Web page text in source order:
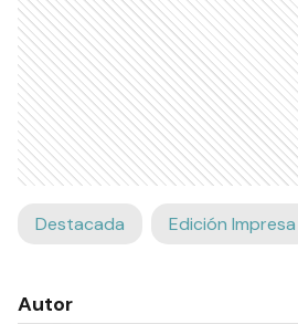
Destacada Edición Impresa
Autor
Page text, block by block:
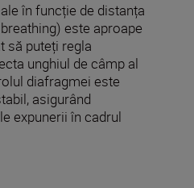
în funcție de distanța
este aproape
să puteți regla
unghiul de câmp al
diafragmei este
asigurând
expunerii în cadrul
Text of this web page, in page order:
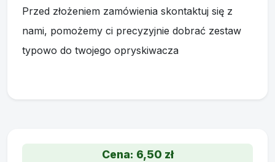
Przed złożeniem zamówienia skontaktuj się z
nami, pomożemy ci precyzyjnie dobrać zestaw
typowo do twojego opryskiwacza
Cena: 6,50 zł
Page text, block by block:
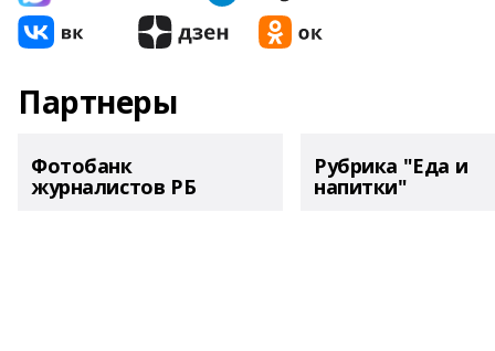
Партнеры
Фотобанк
журналистов РБ
Рубрика "Еда и
напитки"

§

Reproduce the material above in full, images excluded.

Web page text in source order:
Destacada Edición Impresa
Autor
Page text, block by block:
în funcție de distanța
este aproape
să puteți regla
unghiul de câmp al
diafragmei este
asigurând
expunerii în cadrul
Text of this web page, in page order:
Przed złożeniem zamówienia skontaktuj się z
nami, pomożemy ci precyzyjnie dobrać zestaw
typowo do twojego opryskiwacza
Cena: 6,50 zł
Page text, block by block:
Партнеры
Фотобанк
журналистов РБ
Рубрика "Еда и
напитки"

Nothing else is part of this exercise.